>>>
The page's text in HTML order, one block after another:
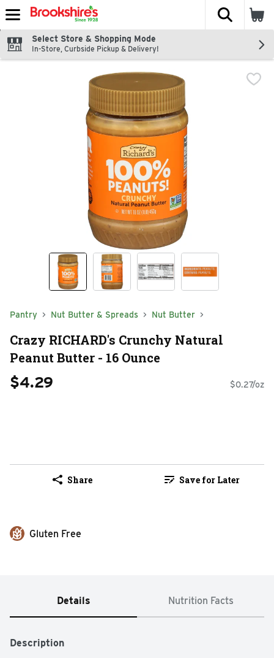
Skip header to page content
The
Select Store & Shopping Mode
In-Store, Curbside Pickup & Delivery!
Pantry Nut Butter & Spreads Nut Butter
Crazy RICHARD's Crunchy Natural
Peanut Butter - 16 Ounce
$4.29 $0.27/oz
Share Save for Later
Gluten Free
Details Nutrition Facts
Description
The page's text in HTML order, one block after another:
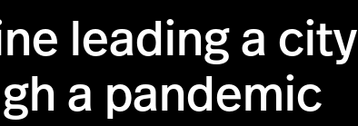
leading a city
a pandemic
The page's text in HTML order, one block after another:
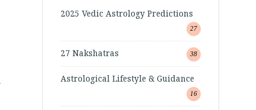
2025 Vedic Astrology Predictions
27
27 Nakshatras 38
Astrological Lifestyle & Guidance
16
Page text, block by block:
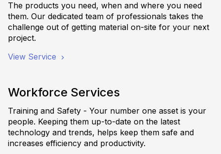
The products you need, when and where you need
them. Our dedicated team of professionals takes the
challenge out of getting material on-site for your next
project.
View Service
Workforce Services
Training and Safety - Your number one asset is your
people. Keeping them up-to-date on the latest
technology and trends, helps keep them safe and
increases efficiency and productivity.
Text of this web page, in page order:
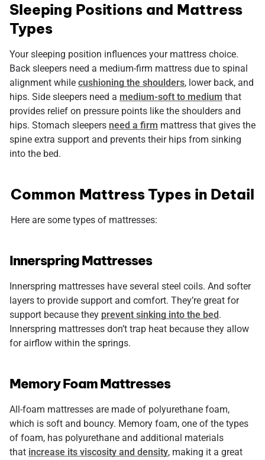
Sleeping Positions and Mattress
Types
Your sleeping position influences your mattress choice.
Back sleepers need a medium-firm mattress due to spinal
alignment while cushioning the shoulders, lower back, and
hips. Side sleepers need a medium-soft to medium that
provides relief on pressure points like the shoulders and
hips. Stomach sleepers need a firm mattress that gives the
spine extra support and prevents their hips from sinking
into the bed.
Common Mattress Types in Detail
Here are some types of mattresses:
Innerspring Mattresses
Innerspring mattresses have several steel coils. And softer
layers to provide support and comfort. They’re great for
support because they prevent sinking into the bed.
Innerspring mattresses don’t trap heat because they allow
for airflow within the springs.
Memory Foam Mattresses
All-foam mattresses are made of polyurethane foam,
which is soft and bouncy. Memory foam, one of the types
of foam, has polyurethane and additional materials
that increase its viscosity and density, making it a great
<<<
>>>
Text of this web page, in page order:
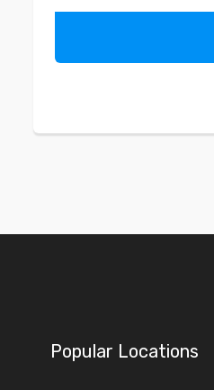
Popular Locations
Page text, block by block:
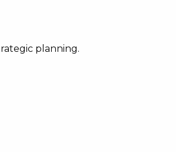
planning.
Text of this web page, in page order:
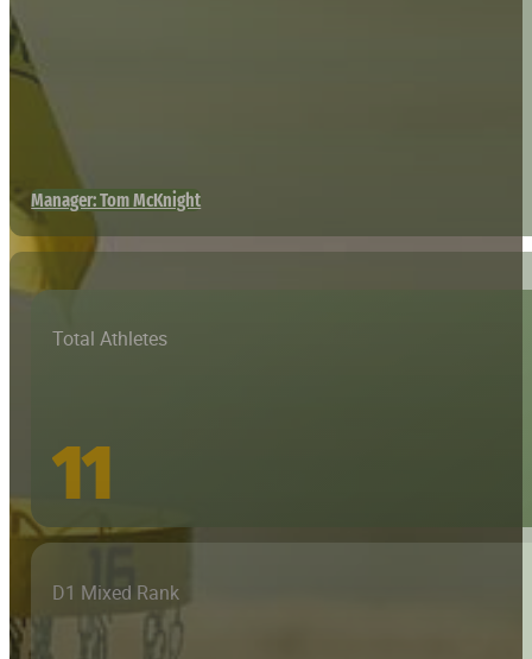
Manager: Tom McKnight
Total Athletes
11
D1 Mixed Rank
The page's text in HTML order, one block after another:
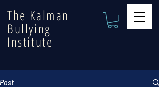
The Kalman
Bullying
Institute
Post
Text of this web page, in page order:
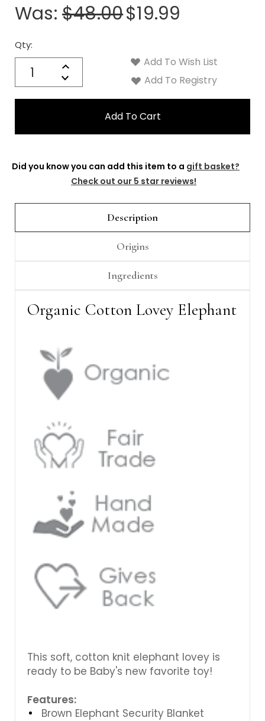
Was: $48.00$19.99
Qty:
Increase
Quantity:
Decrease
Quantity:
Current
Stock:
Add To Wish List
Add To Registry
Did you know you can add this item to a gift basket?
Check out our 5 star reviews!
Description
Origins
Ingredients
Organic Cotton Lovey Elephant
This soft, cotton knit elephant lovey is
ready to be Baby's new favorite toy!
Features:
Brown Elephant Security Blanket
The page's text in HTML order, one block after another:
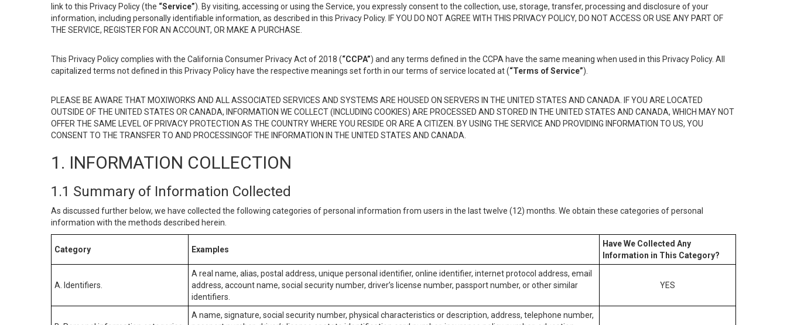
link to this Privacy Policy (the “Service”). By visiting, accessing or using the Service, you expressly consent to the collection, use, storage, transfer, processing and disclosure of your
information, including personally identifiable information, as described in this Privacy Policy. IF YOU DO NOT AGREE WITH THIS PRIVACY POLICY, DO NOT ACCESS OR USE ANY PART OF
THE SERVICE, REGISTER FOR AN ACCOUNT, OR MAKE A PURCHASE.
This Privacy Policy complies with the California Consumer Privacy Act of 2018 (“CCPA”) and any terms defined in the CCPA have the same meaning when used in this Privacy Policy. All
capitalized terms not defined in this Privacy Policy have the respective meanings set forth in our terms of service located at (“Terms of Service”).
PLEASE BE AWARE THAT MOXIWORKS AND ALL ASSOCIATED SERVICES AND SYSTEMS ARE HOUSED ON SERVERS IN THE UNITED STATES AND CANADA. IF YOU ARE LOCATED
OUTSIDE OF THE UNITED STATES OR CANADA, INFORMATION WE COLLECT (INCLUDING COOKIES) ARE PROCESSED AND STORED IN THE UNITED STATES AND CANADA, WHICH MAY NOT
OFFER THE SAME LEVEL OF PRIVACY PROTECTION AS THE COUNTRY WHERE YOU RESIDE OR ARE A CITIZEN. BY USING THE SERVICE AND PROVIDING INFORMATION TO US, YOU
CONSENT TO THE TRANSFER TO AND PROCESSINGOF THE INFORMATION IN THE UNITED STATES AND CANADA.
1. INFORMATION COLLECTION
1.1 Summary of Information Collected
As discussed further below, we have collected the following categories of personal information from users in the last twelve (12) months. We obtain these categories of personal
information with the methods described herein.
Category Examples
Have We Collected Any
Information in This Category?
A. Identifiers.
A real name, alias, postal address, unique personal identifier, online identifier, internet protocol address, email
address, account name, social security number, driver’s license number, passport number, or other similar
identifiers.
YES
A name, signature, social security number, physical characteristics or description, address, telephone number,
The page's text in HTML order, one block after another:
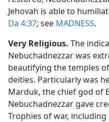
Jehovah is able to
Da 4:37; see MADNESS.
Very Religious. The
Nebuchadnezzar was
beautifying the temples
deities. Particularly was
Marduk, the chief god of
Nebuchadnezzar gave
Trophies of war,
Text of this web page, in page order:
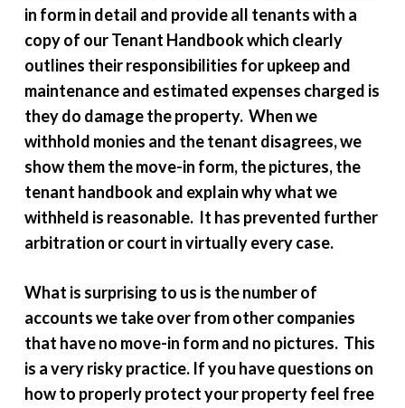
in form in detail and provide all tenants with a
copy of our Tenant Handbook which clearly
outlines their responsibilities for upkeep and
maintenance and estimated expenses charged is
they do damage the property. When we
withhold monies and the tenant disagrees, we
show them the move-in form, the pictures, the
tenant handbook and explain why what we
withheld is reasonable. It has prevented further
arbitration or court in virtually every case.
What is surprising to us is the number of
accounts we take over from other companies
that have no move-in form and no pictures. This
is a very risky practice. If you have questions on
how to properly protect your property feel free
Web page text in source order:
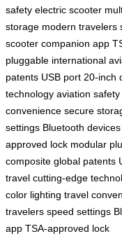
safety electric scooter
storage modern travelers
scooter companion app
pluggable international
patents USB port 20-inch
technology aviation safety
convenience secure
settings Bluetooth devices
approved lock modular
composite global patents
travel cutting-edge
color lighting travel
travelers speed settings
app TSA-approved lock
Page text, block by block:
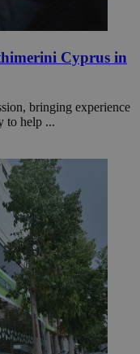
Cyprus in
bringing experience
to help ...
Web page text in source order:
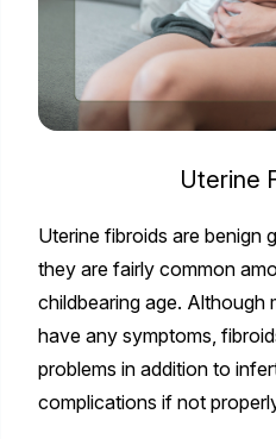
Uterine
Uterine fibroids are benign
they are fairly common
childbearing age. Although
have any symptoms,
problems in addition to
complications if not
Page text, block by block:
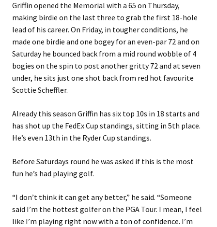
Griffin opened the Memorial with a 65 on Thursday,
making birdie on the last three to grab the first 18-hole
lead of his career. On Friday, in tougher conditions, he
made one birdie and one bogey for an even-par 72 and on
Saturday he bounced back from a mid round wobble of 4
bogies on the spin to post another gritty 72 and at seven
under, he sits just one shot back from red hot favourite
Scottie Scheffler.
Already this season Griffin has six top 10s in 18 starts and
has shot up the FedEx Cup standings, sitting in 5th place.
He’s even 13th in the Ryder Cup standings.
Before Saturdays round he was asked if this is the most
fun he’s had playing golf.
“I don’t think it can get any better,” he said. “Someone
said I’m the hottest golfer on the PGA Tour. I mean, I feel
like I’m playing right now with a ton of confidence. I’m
<<<
--- Task details ---
Of all the entries above, repeat only the lines from the line that has "bogies on the" to the line that has "like I’m playing", both lines included, exactly.

--- Result of the task ---
bogies on the spin to post another gritty 72 and at seven
under, he sits just one shot back from red hot favourite
Scottie Scheffler.
Already this season Griffin has six top 10s in 18 starts and
has shot up the FedEx Cup standings, sitting in 5th place.
He’s even 13th in the Ryder Cup standings.
Before Saturdays round he was asked if this is the most
fun he’s had playing golf.
“I don’t think it can get any better,” he said. “Someone
said I’m the hottest golfer on the PGA Tour. I mean, I feel
like I’m playing right now with a ton of confidence. I’m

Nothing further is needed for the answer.